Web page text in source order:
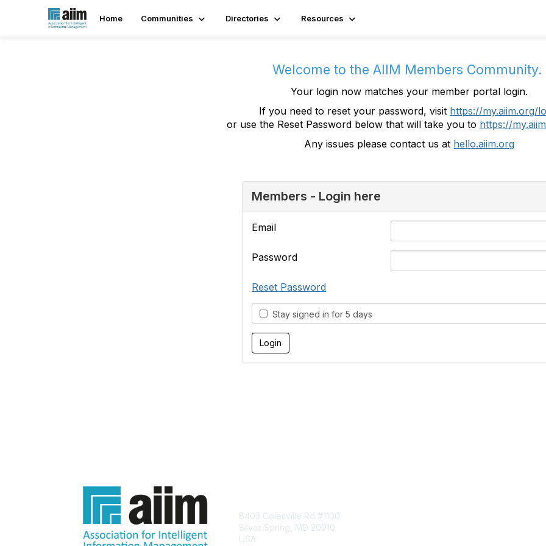
Home Communities Directories Resources
Welcome to the AIIM Members Community.
Your login now matches your member portal login.
If you need to reset your password, visit https://my.aiim.org/
or use the Reset Password below that will take you to https://
Any issues please contact us at hello.aiim.org
Members - Login here
Email
Password
Reset Password
Stay signed in for 5 days
8403 Colesville Rd #1100
Silver Spring, MD 20910
USA

What is required = Return, with nothing added or dropped, the line containing "Any issues please" and every line after it to the end of the listing above.

Answer box =
Any issues please contact us at hello.aiim.org
Members - Login here
Email
Password
Reset Password
Stay signed in for 5 days
8403 Colesville Rd #1100
Silver Spring, MD 20910
USA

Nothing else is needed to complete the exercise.